§ **INPUT FOR THIS TASK**
----

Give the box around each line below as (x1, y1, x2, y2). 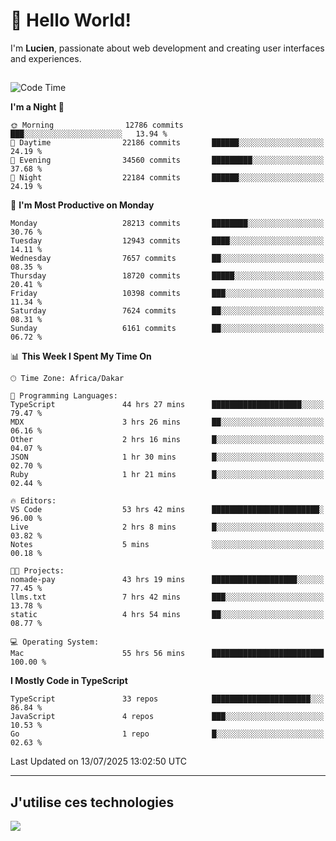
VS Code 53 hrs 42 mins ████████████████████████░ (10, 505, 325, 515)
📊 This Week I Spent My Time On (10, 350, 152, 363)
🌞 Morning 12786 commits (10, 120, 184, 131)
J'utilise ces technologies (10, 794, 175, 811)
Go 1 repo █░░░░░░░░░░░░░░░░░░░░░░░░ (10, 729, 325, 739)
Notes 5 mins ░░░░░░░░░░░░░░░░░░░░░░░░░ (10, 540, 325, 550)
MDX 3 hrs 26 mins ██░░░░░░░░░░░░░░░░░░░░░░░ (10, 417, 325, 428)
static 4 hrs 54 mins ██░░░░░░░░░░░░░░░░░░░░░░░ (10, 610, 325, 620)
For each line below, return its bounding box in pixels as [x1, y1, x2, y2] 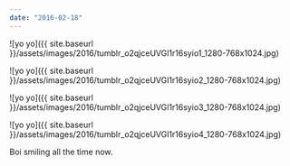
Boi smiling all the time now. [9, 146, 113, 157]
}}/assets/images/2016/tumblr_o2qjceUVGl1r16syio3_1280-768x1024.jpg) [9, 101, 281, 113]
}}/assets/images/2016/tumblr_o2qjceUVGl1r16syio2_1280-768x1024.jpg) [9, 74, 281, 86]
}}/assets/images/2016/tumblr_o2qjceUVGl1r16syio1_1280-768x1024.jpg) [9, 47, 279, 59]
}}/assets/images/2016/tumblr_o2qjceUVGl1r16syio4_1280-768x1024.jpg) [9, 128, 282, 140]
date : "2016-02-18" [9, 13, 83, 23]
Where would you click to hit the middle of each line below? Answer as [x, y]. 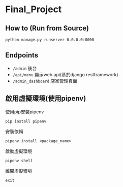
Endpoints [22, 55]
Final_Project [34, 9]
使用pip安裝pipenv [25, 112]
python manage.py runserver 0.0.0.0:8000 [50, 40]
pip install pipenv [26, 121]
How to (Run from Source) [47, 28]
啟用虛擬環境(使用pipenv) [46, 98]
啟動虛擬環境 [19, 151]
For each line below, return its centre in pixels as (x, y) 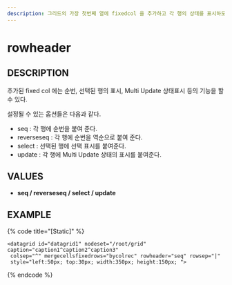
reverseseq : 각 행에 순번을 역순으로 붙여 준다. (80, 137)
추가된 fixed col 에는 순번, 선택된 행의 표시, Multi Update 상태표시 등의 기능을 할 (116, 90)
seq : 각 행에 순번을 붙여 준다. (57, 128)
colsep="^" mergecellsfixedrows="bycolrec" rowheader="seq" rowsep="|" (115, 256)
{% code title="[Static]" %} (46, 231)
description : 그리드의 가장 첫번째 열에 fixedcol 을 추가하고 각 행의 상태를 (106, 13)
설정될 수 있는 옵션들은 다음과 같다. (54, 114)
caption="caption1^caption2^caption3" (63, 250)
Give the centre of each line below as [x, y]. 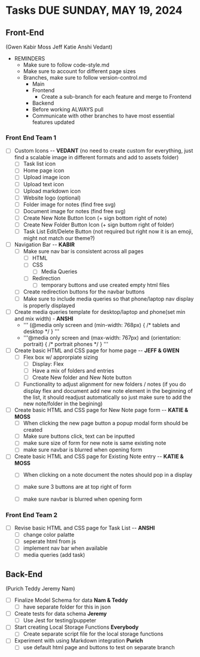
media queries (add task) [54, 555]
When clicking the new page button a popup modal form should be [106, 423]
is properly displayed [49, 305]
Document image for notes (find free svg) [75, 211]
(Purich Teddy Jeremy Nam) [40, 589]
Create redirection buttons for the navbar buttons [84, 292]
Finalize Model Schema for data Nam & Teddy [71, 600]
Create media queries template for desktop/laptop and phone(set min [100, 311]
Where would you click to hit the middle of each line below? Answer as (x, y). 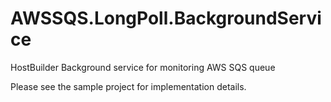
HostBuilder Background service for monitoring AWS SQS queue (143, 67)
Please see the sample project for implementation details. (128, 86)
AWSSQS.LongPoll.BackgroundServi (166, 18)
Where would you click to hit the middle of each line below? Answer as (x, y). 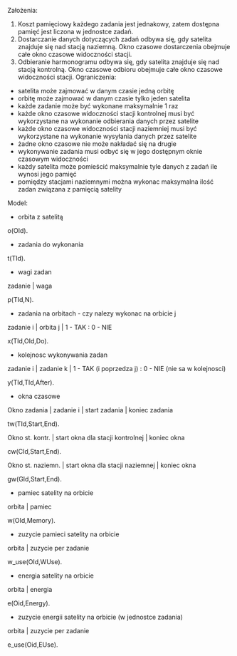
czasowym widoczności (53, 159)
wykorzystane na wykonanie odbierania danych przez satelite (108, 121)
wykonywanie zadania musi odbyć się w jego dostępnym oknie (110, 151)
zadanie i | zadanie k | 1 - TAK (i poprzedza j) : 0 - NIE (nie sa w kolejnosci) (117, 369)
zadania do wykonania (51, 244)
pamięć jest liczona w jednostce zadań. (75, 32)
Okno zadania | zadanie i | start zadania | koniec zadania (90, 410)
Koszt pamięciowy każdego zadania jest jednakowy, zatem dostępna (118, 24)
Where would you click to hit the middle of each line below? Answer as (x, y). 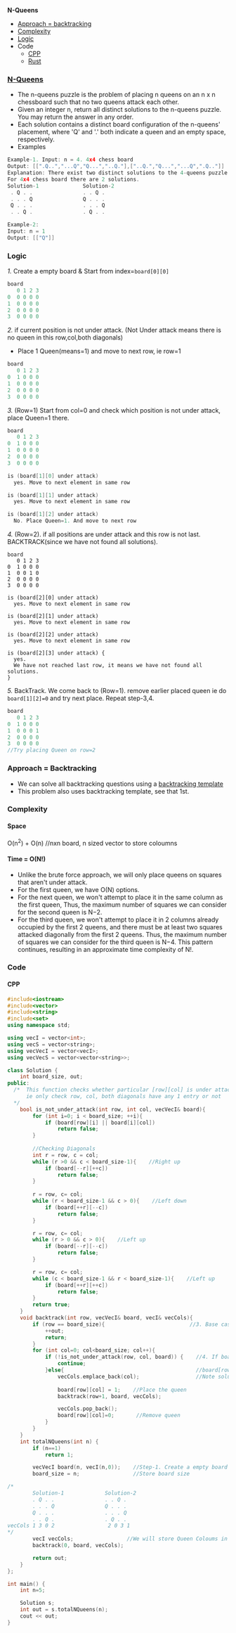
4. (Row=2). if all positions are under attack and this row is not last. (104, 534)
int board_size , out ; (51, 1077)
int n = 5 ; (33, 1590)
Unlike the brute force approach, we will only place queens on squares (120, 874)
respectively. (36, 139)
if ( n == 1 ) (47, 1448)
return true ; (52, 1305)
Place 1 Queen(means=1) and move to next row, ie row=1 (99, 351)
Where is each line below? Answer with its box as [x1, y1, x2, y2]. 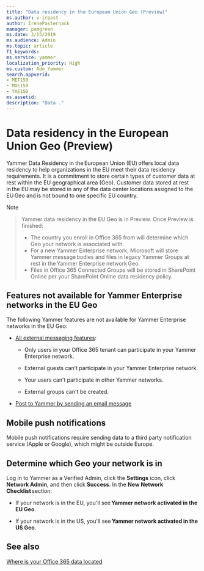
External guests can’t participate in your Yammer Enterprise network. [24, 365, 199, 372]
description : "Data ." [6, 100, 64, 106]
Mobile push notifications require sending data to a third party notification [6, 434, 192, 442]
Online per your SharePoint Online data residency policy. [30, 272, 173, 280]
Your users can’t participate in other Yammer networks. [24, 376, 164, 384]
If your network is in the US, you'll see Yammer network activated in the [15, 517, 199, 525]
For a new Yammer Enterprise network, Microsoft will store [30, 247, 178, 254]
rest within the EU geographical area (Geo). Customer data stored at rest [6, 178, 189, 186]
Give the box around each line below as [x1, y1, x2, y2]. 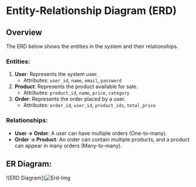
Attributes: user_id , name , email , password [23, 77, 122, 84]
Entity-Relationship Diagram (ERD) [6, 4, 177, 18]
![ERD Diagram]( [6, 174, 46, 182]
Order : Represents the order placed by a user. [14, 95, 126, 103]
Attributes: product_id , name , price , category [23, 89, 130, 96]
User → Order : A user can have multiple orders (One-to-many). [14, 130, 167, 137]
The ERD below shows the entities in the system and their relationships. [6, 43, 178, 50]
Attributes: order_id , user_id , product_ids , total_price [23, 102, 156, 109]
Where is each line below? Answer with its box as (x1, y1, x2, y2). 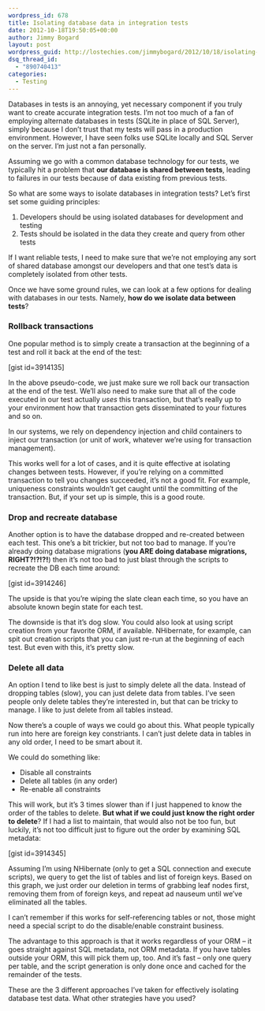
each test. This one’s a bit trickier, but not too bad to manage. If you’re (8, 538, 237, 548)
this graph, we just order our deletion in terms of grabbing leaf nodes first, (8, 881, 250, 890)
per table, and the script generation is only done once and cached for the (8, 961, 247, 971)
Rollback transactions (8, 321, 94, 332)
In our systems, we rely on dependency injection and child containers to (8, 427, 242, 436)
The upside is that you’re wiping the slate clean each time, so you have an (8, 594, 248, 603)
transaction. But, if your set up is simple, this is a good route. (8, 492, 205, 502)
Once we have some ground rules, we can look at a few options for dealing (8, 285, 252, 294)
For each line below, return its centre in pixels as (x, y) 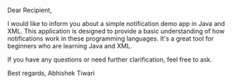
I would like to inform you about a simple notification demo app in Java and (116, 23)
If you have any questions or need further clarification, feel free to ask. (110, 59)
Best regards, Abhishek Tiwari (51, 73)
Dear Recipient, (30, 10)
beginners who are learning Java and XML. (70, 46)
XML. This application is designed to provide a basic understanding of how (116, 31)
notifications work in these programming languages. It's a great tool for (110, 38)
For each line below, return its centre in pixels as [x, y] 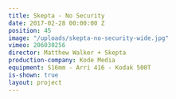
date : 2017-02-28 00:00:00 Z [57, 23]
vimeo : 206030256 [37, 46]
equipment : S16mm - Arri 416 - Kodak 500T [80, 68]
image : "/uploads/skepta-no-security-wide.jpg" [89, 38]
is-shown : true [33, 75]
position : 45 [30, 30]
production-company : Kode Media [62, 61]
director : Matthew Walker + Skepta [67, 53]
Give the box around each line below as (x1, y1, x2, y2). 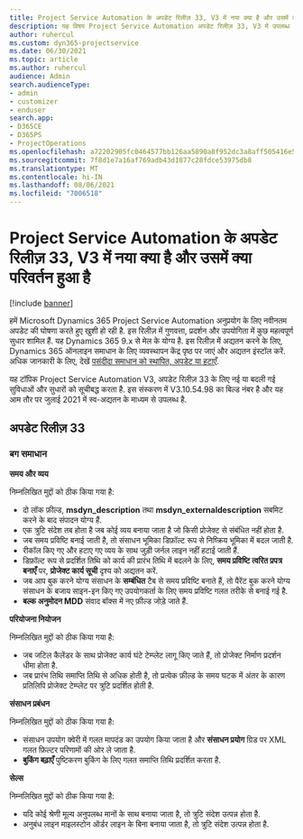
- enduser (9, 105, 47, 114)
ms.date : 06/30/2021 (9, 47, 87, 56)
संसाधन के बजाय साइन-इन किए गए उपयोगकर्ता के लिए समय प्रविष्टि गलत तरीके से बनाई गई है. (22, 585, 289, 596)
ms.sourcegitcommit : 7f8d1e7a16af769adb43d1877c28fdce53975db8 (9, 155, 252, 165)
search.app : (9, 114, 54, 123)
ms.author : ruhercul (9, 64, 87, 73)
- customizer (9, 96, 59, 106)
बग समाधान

----

Keep each line of the records exactly as it is while transcribing them, but leave the images behind.

§ **EXERCISE OUTPUT**
Give the box around each line below as (x1, y1, x2, y2). 
VS Code 53 hrs 42 mins ████████████████████████░ (10, 505, 325, 515)
📊 This Week I Spent My Time On (10, 350, 152, 363)
🌞 Morning 12786 commits (10, 120, 184, 131)
J'utilise ces technologies (10, 794, 175, 811)
Go 1 repo █░░░░░░░░░░░░░░░░░░░░░░░░ (10, 729, 325, 739)
Notes 5 mins ░░░░░░░░░░░░░░░░░░░░░░░░░ (10, 540, 325, 550)
MDX 3 hrs 26 mins ██░░░░░░░░░░░░░░░░░░░░░░░ (10, 417, 325, 428)
static 4 hrs 54 mins ██░░░░░░░░░░░░░░░░░░░░░░░ (10, 610, 325, 620)
For each line below, return its bounding box in pixels as [x1, y1, x2, y2] 
Boi smiling all the time now. [9, 146, 113, 157]
}}/assets/images/2016/tumblr_o2qjceUVGl1r16syio3_1280-768x1024.jpg) [9, 101, 281, 113]
}}/assets/images/2016/tumblr_o2qjceUVGl1r16syio2_1280-768x1024.jpg) [9, 74, 281, 86]
}}/assets/images/2016/tumblr_o2qjceUVGl1r16syio1_1280-768x1024.jpg) [9, 47, 279, 59]
}}/assets/images/2016/tumblr_o2qjceUVGl1r16syio4_1280-768x1024.jpg) [9, 128, 282, 140]
date : "2016-02-18" [9, 13, 83, 23]
Where would you click to hit the middle of each line below? Answer as [x, y]. 
Endpoints [22, 55]
Final_Project [34, 9]
使用pip安裝pipenv [25, 112]
python manage.py runserver 0.0.0.0:8000 [50, 40]
pip install pipenv [26, 121]
How to (Run from Source) [47, 28]
啟用虛擬環境(使用pipenv) [46, 98]
啟動虛擬環境 [19, 151]
For each line below, return its centre in pixels as (x, y) 
reverseseq : 각 행에 순번을 역순으로 붙여 준다. (80, 137)
추가된 fixed col 에는 순번, 선택된 행의 표시, Multi Update 상태표시 등의 기능을 할 (116, 90)
seq : 각 행에 순번을 붙여 준다. (57, 128)
colsep="^" mergecellsfixedrows="bycolrec" rowheader="seq" rowsep="|" (115, 256)
{% code title="[Static]" %} (46, 231)
description : 그리드의 가장 첫번째 열에 fixedcol 을 추가하고 각 행의 상태를 (106, 13)
설정될 수 있는 옵션들은 다음과 같다. (54, 114)
caption="caption1^caption2^caption3" (63, 250)
Give the centre of each line below as [x, y]. 
media queries (add task) [54, 555]
When clicking the new page button a popup modal form should be [106, 423]
is properly displayed [49, 305]
Document image for notes (find free svg) [75, 211]
(Purich Teddy Jeremy Nam) [40, 589]
Create redirection buttons for the navbar buttons [84, 292]
Finalize Model Schema for data Nam & Teddy [71, 600]
Create media queries template for desktop/laptop and phone(set min [100, 311]
Where would you click to hit the middle of each line below? Answer as (x, y). 
HostBuilder Background service for monitoring AWS SQS queue (143, 67)
Please see the sample project for implementation details. (128, 86)
AWSSQS.LongPoll.BackgroundServi (166, 18)
Where would you click to hit the middle of each line below? Answer as (x, y). 
czasowym widoczności (53, 159)
wykorzystane na wykonanie odbierania danych przez satelite (108, 121)
wykonywanie zadania musi odbyć się w jego dostępnym oknie (110, 151)
zadanie i | zadanie k | 1 - TAK (i poprzedza j) : 0 - NIE (nie sa w kolejnosci) (117, 369)
zadania do wykonania (51, 244)
pamięć jest liczona w jednostce zadań. (75, 32)
Okno zadania | zadanie i | start zadania | koniec zadania (90, 410)
Koszt pamięciowy każdego zadania jest jednakowy, zatem dostępna (118, 24)
Where would you click to hit the middle of each line below? Answer as (x, y). 
4. (Row=2). if all positions are under attack and this row is not last. (104, 534)
int board_size , out ; (51, 1077)
int n = 5 ; (33, 1590)
Unlike the brute force approach, we will only place queens on squares (120, 874)
respectively. (36, 139)
if ( n == 1 ) (47, 1448)
return true ; (52, 1305)
Place 1 Queen(means=1) and move to next row, ie row=1 (99, 351)
Where is each line below? Answer with its box as [x1, y1, x2, y2]. 
External guests can’t participate in your Yammer Enterprise network. [24, 365, 199, 372]
description : "Data ." [6, 100, 64, 106]
Mobile push notifications require sending data to a third party notification [6, 434, 192, 442]
Online per your SharePoint Online data residency policy. [30, 272, 173, 280]
Your users can’t participate in other Yammer networks. [24, 376, 164, 384]
If your network is in the US, you'll see Yammer network activated in the [15, 517, 199, 525]
For a new Yammer Enterprise network, Microsoft will store [30, 247, 178, 254]
rest within the EU geographical area (Geo). Customer data stored at rest [6, 178, 189, 186]
Give the box around each line below as [x1, y1, x2, y2]. 
Attributes: user_id , name , email , password [23, 77, 122, 84]
Entity-Relationship Diagram (ERD) [6, 4, 177, 18]
![ERD Diagram]( [6, 174, 46, 182]
Order : Represents the order placed by a user. [14, 95, 126, 103]
Attributes: product_id , name , price , category [23, 89, 130, 96]
User → Order : A user can have multiple orders (One-to-many). [14, 130, 167, 137]
The ERD below shows the entities in the system and their relationships. [6, 43, 178, 50]
Attributes: order_id , user_id , product_ids , total_price [23, 102, 156, 109]
Where is each line below? Answer with its box as (x1, y1, x2, y2). 
each test. This one’s a bit trickier, but not too bad to manage. If you’re (8, 538, 237, 548)
this graph, we just order our deletion in terms of grabbing leaf nodes first, (8, 881, 250, 890)
per table, and the script generation is only done once and cached for the (8, 961, 247, 971)
Rollback transactions (8, 321, 94, 332)
In our systems, we rely on dependency injection and child containers to (8, 427, 242, 436)
The upside is that you’re wiping the slate clean each time, so you have an (8, 594, 248, 603)
transaction. But, if your set up is simple, this is a good route. (8, 492, 205, 502)
Once we have some ground rules, we can look at a few options for dealing (8, 285, 252, 294)
For each line below, return its centre in pixels as (x, y) 
I would like to inform you about a simple notification demo app in Java and (116, 23)
If you have any questions or need further clarification, feel free to ask. (110, 59)
Best regards, Abhishek Tiwari (51, 73)
Dear Recipient, (30, 10)
beginners who are learning Java and XML. (70, 46)
XML. This application is designed to provide a basic understanding of how (116, 31)
notifications work in these programming languages. It's a great tool for (110, 38)
For each line below, return its centre in pixels as [x, y] 
date : 2017-02-28 00:00:00 Z [57, 23]
vimeo : 206030256 [37, 46]
equipment : S16mm - Arri 416 - Kodak 500T [80, 68]
image : "/uploads/skepta-no-security-wide.jpg" [89, 38]
is-shown : true [33, 75]
position : 45 [30, 30]
production-company : Kode Media [62, 61]
director : Matthew Walker + Skepta [67, 53]
Give the box around each line below as (x1, y1, x2, y2). 
- enduser (9, 105, 47, 114)
ms.date : 06/30/2021 (9, 47, 87, 56)
संसाधन के बजाय साइन-इन किए गए उपयोगकर्ता के लिए समय प्रविष्टि गलत तरीके से बनाई गई है. (22, 585, 289, 596)
ms.sourcegitcommit : 7f8d1e7a16af769adb43d1877c28fdce53975db8 (9, 155, 252, 165)
search.app : (9, 114, 54, 123)
ms.author : ruhercul (9, 64, 87, 73)
- customizer (9, 96, 59, 106)
बग समाधान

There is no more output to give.